THE PROBLEM.
For the word "Club", count the lines in the records below that include it and give only that number.

[Data extracted from a collection]
================================

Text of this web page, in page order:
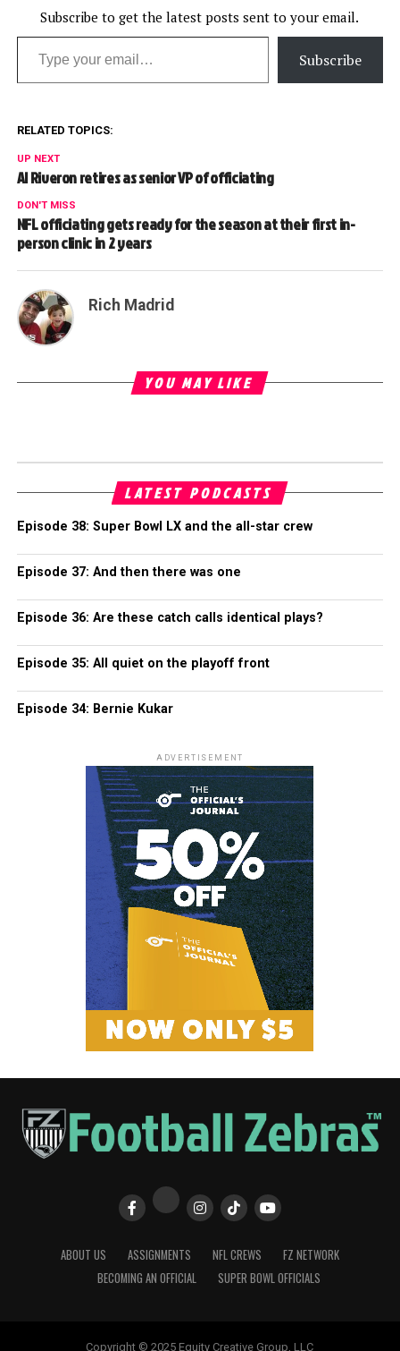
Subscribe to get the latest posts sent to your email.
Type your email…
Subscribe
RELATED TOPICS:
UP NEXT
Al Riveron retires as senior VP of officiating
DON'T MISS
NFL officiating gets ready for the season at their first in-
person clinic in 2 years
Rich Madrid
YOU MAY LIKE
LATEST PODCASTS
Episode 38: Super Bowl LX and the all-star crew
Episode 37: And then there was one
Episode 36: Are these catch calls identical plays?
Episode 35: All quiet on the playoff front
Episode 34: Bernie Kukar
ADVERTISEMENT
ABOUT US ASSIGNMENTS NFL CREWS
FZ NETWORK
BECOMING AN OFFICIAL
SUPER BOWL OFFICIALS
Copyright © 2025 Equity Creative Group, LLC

================================

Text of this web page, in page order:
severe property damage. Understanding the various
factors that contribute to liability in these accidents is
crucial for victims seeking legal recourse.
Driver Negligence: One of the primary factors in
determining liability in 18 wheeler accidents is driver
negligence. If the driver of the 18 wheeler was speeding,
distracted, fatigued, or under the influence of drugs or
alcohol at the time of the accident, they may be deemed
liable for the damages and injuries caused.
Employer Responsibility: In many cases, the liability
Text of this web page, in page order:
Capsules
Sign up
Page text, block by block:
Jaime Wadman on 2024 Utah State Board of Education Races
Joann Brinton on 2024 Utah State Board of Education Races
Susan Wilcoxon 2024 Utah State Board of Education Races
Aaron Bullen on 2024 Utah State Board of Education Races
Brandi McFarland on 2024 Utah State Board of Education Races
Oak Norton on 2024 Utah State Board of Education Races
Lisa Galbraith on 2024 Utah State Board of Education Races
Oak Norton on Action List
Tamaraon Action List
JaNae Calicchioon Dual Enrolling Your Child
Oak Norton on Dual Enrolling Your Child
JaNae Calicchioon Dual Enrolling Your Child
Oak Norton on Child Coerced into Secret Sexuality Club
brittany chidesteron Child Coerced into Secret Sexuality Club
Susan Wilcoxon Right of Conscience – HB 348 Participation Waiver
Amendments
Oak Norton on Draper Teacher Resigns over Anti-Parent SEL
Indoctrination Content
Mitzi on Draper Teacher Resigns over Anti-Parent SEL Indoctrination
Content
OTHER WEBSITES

================================

EXERCISE ANSWER.
2